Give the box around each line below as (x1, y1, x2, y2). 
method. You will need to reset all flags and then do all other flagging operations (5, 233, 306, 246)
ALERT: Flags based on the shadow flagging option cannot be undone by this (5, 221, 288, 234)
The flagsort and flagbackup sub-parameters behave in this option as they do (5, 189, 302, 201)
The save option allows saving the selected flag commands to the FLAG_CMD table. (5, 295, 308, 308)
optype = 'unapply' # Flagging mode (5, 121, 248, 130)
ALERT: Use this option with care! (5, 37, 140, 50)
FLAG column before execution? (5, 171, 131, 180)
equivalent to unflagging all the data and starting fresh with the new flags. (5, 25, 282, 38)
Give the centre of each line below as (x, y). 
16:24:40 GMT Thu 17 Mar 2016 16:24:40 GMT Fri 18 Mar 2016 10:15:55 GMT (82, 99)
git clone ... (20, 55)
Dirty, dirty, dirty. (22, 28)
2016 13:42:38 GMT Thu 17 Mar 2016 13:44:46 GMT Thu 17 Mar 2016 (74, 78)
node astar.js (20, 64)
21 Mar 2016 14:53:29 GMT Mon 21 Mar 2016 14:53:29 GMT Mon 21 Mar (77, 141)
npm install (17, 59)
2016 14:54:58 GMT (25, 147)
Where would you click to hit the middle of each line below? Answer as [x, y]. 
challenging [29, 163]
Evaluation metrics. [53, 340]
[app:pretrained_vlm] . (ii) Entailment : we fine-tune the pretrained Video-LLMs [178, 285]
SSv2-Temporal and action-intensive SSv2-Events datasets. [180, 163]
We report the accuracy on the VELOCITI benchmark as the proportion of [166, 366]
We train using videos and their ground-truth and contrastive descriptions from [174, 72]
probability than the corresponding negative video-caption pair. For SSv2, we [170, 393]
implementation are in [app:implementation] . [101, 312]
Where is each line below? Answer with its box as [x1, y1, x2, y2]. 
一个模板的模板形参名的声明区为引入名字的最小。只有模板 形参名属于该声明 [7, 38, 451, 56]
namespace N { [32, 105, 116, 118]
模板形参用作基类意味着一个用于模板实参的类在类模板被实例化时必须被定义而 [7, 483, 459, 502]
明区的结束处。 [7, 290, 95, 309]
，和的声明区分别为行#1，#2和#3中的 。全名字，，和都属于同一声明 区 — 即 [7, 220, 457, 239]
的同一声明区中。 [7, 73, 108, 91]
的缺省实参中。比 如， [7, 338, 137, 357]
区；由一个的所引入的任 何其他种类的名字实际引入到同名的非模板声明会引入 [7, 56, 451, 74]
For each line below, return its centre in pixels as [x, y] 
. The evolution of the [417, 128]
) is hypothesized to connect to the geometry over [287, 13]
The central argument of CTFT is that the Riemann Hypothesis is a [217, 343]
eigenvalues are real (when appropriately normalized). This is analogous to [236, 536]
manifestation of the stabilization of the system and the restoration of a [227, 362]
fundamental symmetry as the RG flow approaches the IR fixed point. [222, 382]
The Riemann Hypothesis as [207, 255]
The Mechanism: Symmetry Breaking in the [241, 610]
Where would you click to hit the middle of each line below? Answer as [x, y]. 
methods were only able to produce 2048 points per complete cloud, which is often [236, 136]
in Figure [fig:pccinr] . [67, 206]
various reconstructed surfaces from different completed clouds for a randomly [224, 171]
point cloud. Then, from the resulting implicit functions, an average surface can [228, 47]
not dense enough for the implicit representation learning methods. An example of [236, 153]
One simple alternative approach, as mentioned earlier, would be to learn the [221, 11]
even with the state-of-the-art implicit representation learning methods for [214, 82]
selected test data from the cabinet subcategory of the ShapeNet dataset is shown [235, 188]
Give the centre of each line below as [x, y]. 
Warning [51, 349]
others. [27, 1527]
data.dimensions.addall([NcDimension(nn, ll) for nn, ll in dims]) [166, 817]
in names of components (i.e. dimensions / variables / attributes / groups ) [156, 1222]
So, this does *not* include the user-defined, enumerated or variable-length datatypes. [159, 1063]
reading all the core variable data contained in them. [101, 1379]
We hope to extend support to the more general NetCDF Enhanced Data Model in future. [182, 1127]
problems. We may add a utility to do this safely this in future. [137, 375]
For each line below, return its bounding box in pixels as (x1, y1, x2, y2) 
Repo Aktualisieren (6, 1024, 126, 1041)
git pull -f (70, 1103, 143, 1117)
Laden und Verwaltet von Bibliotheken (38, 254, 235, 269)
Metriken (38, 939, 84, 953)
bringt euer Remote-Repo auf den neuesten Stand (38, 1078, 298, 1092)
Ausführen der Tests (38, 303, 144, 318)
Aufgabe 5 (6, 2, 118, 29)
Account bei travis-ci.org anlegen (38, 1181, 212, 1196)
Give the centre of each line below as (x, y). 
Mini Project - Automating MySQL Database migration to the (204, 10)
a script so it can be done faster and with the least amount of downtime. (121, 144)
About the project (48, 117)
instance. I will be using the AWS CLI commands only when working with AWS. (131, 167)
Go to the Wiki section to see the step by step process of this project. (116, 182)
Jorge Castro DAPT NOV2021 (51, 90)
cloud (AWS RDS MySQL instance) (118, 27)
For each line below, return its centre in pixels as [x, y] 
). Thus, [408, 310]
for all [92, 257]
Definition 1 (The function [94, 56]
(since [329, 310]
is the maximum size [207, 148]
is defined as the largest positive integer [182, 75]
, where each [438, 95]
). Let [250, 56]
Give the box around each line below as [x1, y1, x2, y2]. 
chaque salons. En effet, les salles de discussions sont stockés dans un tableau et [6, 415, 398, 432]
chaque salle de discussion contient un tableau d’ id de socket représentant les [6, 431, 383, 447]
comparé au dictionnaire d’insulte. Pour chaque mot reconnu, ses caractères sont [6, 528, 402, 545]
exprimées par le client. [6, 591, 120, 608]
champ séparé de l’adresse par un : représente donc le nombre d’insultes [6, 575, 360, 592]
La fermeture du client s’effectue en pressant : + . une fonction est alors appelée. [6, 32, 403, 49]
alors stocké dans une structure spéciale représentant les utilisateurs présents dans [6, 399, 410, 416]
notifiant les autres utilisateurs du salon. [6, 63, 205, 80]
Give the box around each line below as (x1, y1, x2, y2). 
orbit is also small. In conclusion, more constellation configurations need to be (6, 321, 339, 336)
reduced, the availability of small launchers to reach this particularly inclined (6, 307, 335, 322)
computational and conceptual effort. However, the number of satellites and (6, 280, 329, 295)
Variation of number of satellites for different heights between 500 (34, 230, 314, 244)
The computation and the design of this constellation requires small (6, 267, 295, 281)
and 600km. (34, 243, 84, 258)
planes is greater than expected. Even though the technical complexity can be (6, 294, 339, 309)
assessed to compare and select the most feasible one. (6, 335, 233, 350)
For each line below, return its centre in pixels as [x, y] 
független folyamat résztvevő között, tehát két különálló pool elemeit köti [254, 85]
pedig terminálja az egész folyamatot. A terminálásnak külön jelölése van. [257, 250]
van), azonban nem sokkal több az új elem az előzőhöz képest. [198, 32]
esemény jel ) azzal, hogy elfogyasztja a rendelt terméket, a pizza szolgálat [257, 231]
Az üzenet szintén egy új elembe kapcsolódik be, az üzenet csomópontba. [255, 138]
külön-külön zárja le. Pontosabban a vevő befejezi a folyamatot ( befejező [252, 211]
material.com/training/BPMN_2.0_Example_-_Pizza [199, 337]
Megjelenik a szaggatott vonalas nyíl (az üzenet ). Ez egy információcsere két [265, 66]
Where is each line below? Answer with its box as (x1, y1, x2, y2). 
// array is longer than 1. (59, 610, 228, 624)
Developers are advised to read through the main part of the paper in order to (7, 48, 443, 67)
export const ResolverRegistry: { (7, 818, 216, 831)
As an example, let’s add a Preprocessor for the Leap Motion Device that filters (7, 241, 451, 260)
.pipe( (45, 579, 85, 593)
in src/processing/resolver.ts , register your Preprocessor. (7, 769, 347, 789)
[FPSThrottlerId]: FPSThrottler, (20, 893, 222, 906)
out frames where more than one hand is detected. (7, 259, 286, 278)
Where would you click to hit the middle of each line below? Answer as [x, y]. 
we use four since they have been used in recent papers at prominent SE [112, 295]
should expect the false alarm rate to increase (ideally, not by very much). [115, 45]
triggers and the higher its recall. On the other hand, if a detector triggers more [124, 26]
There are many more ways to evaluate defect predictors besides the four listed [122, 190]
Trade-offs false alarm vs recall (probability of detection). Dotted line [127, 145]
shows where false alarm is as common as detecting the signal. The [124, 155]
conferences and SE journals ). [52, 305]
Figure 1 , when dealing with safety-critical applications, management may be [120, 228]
•••••
All lines above between those holding "One simple alternative" and "each [438, 95]", inclusive, must be set down unchanged, and no other line may be included.

One simple alternative approach, as mentioned earlier, would be to learn the [221, 11]
even with the state-of-the-art implicit representation learning methods for [214, 82]
selected test data from the cabinet subcategory of the ShapeNet dataset is shown [235, 188]
Give the centre of each line below as [x, y]. 
Warning [51, 349]
others. [27, 1527]
data.dimensions.addall([NcDimension(nn, ll) for nn, ll in dims]) [166, 817]
in names of components (i.e. dimensions / variables / attributes / groups ) [156, 1222]
So, this does *not* include the user-defined, enumerated or variable-length datatypes. [159, 1063]
reading all the core variable data contained in them. [101, 1379]
We hope to extend support to the more general NetCDF Enhanced Data Model in future. [182, 1127]
problems. We may add a utility to do this safely this in future. [137, 375]
For each line below, return its bounding box in pixels as (x1, y1, x2, y2) 
Repo Aktualisieren (6, 1024, 126, 1041)
git pull -f (70, 1103, 143, 1117)
Laden und Verwaltet von Bibliotheken (38, 254, 235, 269)
Metriken (38, 939, 84, 953)
bringt euer Remote-Repo auf den neuesten Stand (38, 1078, 298, 1092)
Ausführen der Tests (38, 303, 144, 318)
Aufgabe 5 (6, 2, 118, 29)
Account bei travis-ci.org anlegen (38, 1181, 212, 1196)
Give the centre of each line below as (x, y). 
Mini Project - Automating MySQL Database migration to the (204, 10)
a script so it can be done faster and with the least amount of downtime. (121, 144)
About the project (48, 117)
instance. I will be using the AWS CLI commands only when working with AWS. (131, 167)
Go to the Wiki section to see the step by step process of this project. (116, 182)
Jorge Castro DAPT NOV2021 (51, 90)
cloud (AWS RDS MySQL instance) (118, 27)
For each line below, return its centre in pixels as [x, y] 
). Thus, [408, 310]
for all [92, 257]
Definition 1 (The function [94, 56]
(since [329, 310]
is the maximum size [207, 148]
is defined as the largest positive integer [182, 75]
, where each [438, 95]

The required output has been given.